◆ **The problem**
Pictures in the data should be dropped; transcribe exactly the lines from the one that has "Text of this" through the one that has "The page's text".

[Records contained in a dataset]

• • •

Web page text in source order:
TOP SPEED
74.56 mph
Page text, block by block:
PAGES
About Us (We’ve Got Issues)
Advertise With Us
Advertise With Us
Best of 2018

• • •

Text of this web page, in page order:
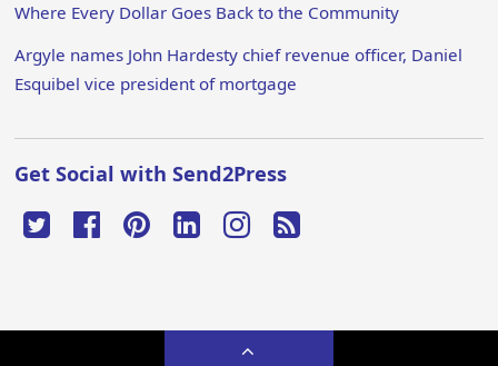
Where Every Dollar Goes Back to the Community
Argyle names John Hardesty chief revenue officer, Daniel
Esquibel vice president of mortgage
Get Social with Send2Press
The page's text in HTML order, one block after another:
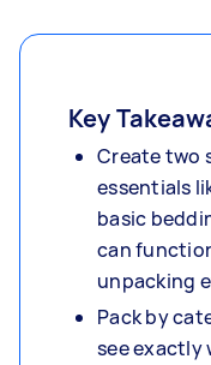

• • •

◆ **Answer to this problem**
Text of this web page, in page order:
Where Every Dollar Goes Back to the Community
Argyle names John Hardesty chief revenue officer, Daniel
Esquibel vice president of mortgage
Get Social with Send2Press
The page's text in HTML order, one block after another:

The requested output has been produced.